━━━ Raw data

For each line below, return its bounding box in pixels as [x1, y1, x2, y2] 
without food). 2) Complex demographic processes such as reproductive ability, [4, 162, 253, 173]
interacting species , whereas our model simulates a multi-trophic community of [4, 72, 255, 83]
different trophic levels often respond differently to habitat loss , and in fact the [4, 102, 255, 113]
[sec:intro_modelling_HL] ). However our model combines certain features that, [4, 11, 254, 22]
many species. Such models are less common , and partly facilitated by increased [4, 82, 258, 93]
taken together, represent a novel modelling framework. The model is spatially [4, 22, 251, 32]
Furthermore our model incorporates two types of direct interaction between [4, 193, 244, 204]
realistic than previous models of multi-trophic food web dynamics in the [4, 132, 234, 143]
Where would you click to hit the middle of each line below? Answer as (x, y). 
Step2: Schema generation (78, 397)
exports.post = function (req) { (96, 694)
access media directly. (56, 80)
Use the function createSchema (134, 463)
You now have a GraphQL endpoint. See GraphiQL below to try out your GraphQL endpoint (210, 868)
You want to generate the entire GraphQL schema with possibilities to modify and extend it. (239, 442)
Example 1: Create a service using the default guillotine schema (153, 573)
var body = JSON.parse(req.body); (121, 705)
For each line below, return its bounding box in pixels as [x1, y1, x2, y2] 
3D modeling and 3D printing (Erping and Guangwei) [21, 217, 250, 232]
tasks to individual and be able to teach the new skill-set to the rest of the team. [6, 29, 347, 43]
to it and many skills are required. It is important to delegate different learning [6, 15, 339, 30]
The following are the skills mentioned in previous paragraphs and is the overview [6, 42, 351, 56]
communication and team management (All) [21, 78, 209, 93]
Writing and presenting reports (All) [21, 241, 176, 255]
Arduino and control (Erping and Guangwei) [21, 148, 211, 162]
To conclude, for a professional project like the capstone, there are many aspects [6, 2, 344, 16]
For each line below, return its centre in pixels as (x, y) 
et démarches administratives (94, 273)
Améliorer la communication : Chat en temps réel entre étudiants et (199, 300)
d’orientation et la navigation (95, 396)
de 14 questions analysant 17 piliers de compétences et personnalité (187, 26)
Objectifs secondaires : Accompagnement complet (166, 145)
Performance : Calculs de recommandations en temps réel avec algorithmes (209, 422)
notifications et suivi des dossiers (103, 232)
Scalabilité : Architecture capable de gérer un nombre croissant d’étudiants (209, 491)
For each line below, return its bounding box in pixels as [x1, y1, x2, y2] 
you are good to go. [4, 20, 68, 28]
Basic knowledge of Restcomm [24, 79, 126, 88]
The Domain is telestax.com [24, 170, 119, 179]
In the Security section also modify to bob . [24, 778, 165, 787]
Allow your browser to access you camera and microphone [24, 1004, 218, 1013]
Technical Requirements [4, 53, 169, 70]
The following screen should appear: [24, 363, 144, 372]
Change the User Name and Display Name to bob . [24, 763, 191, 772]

━━━━━━

What to produce: The whole listing, word for word, is the required answer.

Solved problem:
For each line below, return its bounding box in pixels as [x1, y1, x2, y2] 
without food). 2) Complex demographic processes such as reproductive ability, [4, 162, 253, 173]
interacting species , whereas our model simulates a multi-trophic community of [4, 72, 255, 83]
different trophic levels often respond differently to habitat loss , and in fact the [4, 102, 255, 113]
[sec:intro_modelling_HL] ). However our model combines certain features that, [4, 11, 254, 22]
many species. Such models are less common , and partly facilitated by increased [4, 82, 258, 93]
taken together, represent a novel modelling framework. The model is spatially [4, 22, 251, 32]
Furthermore our model incorporates two types of direct interaction between [4, 193, 244, 204]
realistic than previous models of multi-trophic food web dynamics in the [4, 132, 234, 143]
Where would you click to hit the middle of each line below? Answer as (x, y). 
Step2: Schema generation (78, 397)
exports.post = function (req) { (96, 694)
access media directly. (56, 80)
Use the function createSchema (134, 463)
You now have a GraphQL endpoint. See GraphiQL below to try out your GraphQL endpoint (210, 868)
You want to generate the entire GraphQL schema with possibilities to modify and extend it. (239, 442)
Example 1: Create a service using the default guillotine schema (153, 573)
var body = JSON.parse(req.body); (121, 705)
For each line below, return its bounding box in pixels as [x1, y1, x2, y2] 
3D modeling and 3D printing (Erping and Guangwei) [21, 217, 250, 232]
tasks to individual and be able to teach the new skill-set to the rest of the team. [6, 29, 347, 43]
to it and many skills are required. It is important to delegate different learning [6, 15, 339, 30]
The following are the skills mentioned in previous paragraphs and is the overview [6, 42, 351, 56]
communication and team management (All) [21, 78, 209, 93]
Writing and presenting reports (All) [21, 241, 176, 255]
Arduino and control (Erping and Guangwei) [21, 148, 211, 162]
To conclude, for a professional project like the capstone, there are many aspects [6, 2, 344, 16]
For each line below, return its centre in pixels as (x, y) 
et démarches administratives (94, 273)
Améliorer la communication : Chat en temps réel entre étudiants et (199, 300)
d’orientation et la navigation (95, 396)
de 14 questions analysant 17 piliers de compétences et personnalité (187, 26)
Objectifs secondaires : Accompagnement complet (166, 145)
Performance : Calculs de recommandations en temps réel avec algorithmes (209, 422)
notifications et suivi des dossiers (103, 232)
Scalabilité : Architecture capable de gérer un nombre croissant d’étudiants (209, 491)
For each line below, return its bounding box in pixels as [x1, y1, x2, y2] 
you are good to go. [4, 20, 68, 28]
Basic knowledge of Restcomm [24, 79, 126, 88]
The Domain is telestax.com [24, 170, 119, 179]
In the Security section also modify to bob . [24, 778, 165, 787]
Allow your browser to access you camera and microphone [24, 1004, 218, 1013]
Technical Requirements [4, 53, 169, 70]
The following screen should appear: [24, 363, 144, 372]
Change the User Name and Display Name to bob . [24, 763, 191, 772]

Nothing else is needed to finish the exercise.